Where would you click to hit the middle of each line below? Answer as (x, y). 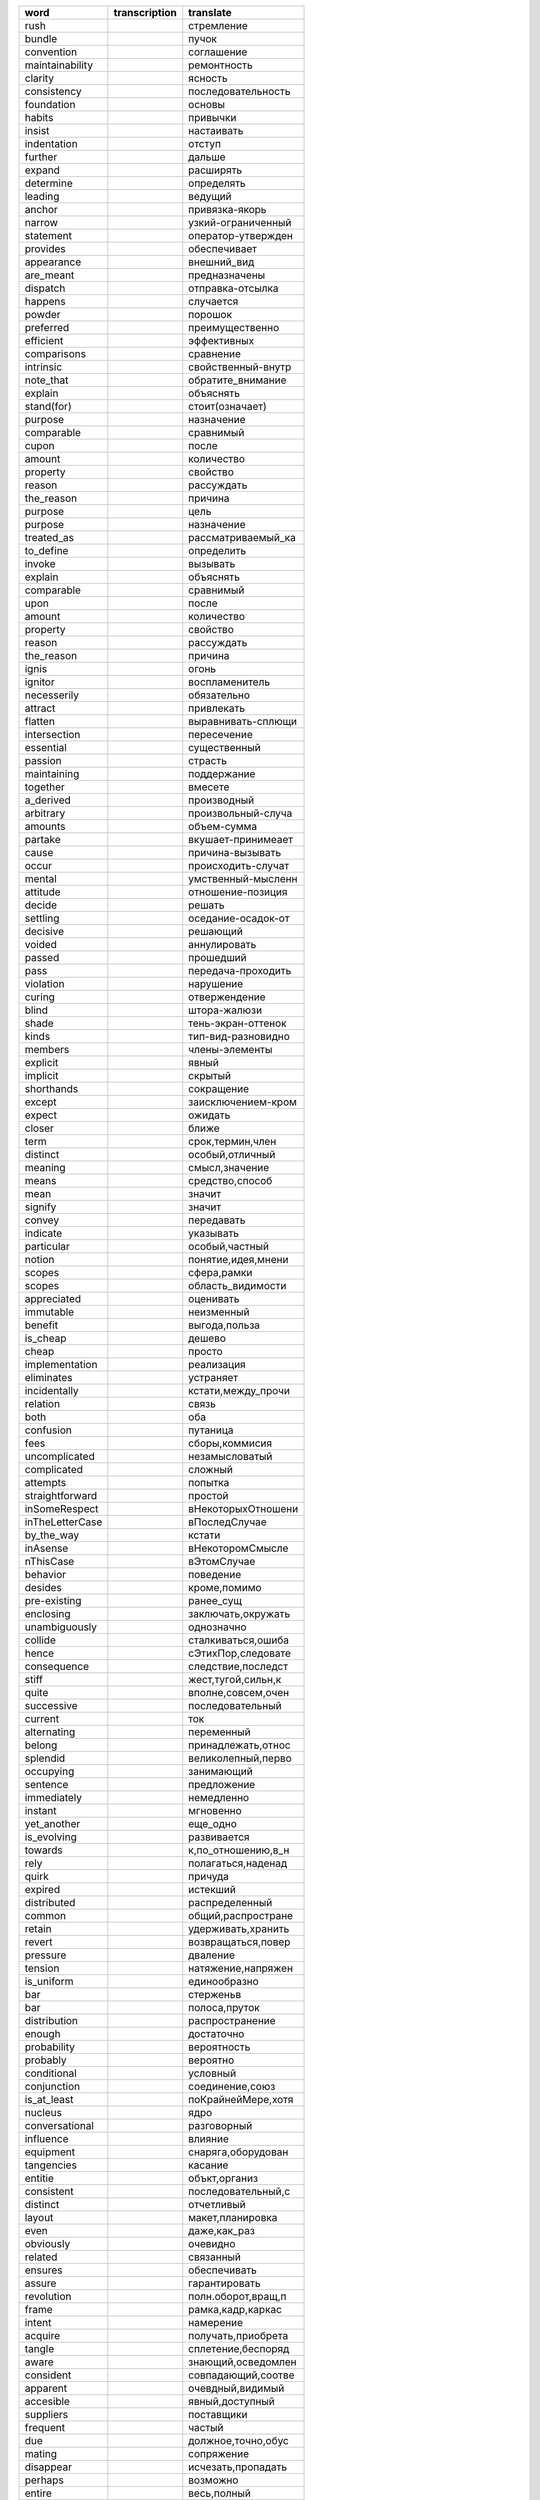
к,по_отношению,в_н (239, 1850)
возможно (213, 2480)
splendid (45, 1758)
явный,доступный (231, 2401)
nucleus (43, 2112)
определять (217, 183)
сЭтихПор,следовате (240, 1653)
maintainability (59, 65)
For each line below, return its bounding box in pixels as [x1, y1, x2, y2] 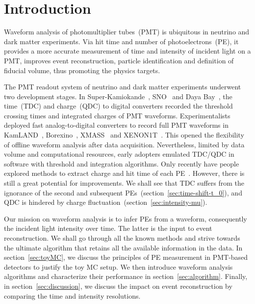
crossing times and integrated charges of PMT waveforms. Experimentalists [4, 110, 230, 120]
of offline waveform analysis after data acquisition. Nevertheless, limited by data [4, 139, 245, 149]
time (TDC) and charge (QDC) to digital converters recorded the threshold [4, 101, 233, 111]
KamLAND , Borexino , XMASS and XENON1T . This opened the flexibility [4, 130, 244, 140]
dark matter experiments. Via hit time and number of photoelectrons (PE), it [4, 36, 239, 46]
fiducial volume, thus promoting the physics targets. [4, 65, 160, 75]
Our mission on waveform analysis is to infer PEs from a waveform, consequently [4, 213, 247, 223]
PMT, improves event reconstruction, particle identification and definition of [4, 55, 234, 65]
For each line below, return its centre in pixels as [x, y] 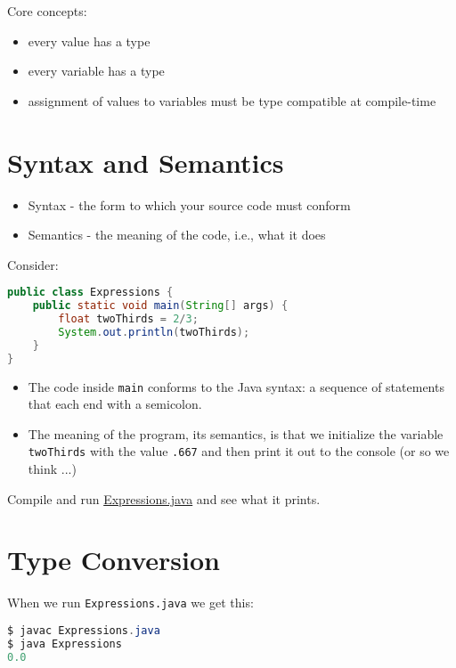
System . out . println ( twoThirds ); [154, 332]
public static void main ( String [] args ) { [160, 306]
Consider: [33, 264]
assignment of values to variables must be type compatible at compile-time [232, 100]
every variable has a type [96, 71]
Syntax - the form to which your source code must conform [189, 204]
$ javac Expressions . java [84, 631]
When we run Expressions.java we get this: [130, 603]
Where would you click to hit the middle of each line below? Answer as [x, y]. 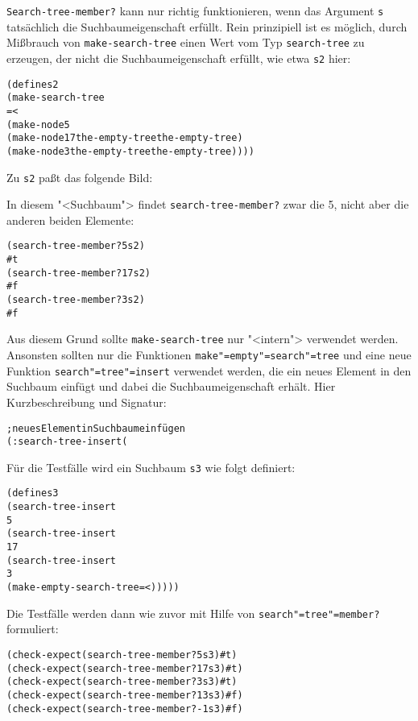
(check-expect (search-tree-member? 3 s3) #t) [122, 682]
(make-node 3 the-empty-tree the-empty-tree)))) [130, 151]
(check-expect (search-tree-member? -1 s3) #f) [125, 709]
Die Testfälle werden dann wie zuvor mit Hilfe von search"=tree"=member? [193, 613]
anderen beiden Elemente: [70, 220]
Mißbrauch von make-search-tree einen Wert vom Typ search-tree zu [186, 42]
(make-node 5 [38, 124]
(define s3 [33, 493]
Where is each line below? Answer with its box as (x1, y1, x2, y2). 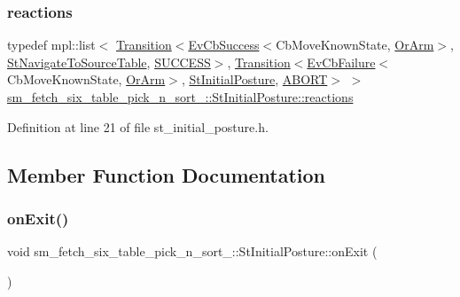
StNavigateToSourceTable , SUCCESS (7, 52, 211, 71)
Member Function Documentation (7, 160, 326, 188)
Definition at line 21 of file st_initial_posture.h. (7, 117, 269, 136)
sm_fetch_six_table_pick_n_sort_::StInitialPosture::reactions (7, 88, 354, 106)
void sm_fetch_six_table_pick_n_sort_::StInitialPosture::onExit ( (7, 242, 378, 261)
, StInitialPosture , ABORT (181, 70, 328, 89)
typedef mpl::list (7, 35, 96, 54)
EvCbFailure (307, 52, 376, 71)
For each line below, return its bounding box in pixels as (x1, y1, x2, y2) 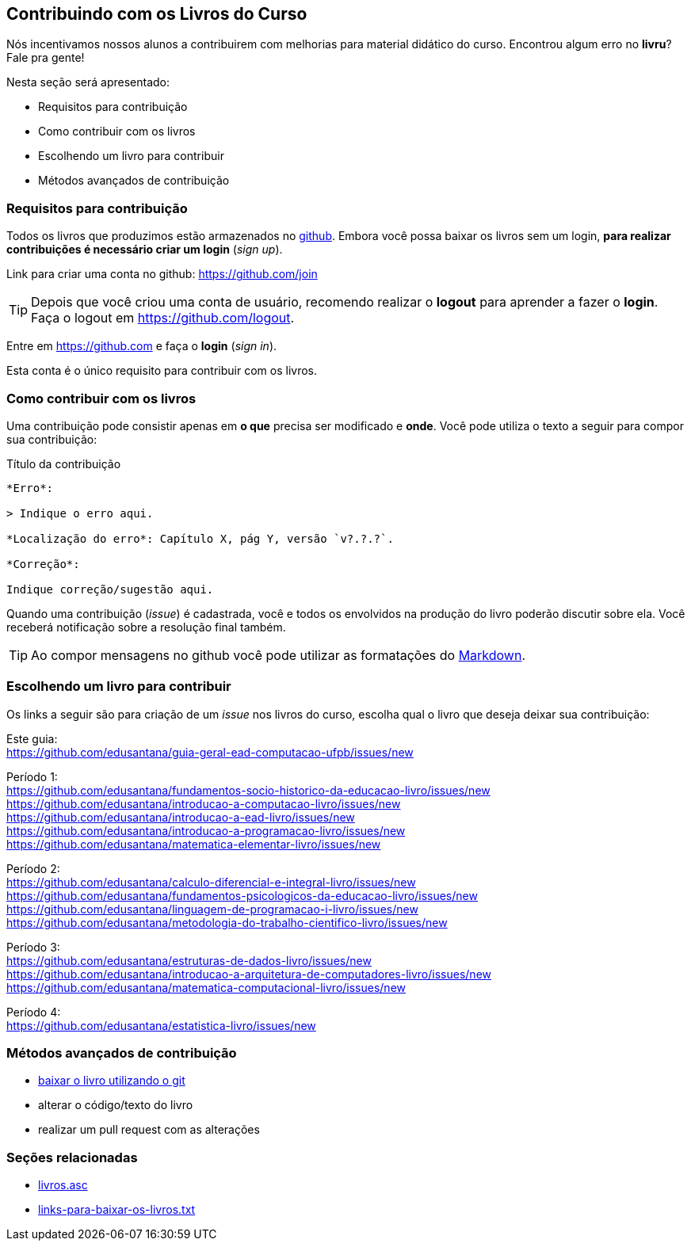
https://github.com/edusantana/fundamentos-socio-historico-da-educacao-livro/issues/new (6, 783, 491, 797)
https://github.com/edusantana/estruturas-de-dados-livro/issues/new (6, 953, 372, 967)
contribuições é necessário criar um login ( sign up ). (6, 242, 283, 257)
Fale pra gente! (6, 51, 85, 65)
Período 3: (6, 940, 60, 954)
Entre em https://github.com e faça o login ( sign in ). (6, 339, 277, 353)
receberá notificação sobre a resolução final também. (6, 620, 286, 634)
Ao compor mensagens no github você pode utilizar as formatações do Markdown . (31, 646, 526, 663)
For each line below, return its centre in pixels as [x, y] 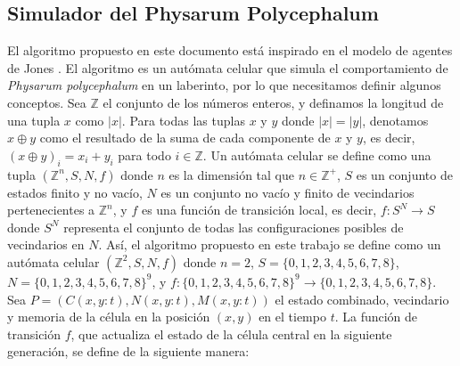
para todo [144, 155]
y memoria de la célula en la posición [109, 317]
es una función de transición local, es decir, [259, 210]
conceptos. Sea [47, 102]
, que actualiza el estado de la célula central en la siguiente [231, 333]
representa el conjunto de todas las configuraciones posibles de [234, 227]
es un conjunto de [404, 174]
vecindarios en [46, 244]
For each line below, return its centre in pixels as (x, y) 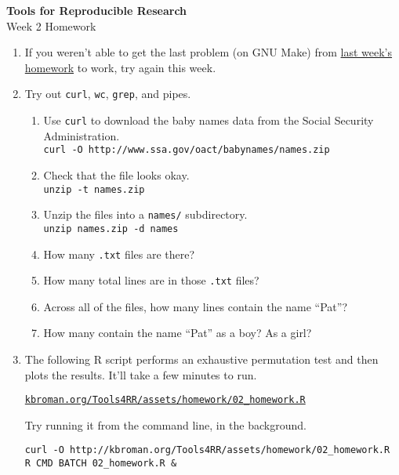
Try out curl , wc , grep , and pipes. (108, 94)
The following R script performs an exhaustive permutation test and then (201, 359)
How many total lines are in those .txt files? (151, 280)
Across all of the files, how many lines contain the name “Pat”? (196, 306)
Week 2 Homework (51, 25)
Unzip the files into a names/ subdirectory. (145, 214)
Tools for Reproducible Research (97, 10)
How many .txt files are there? (119, 254)
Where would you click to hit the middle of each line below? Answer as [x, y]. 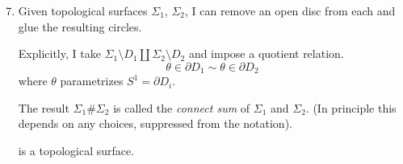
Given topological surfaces [83, 10]
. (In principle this [351, 107]
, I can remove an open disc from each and [290, 10]
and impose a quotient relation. [266, 53]
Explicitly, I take [59, 53]
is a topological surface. [76, 151]
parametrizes [92, 81]
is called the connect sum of [182, 107]
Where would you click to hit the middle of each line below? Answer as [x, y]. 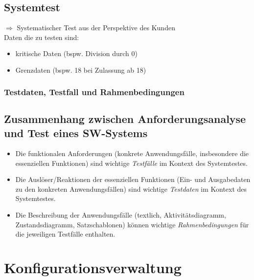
# # # # # # #
• [What the exercise asks] Reproduce every line from the preceding data in which the word "check" can be found.

• [Output of the exercise]
(check-expect (search-tree-member? 3 s3) #t) [122, 682]
(check-expect (search-tree-member? -1 s3) #f) [125, 709]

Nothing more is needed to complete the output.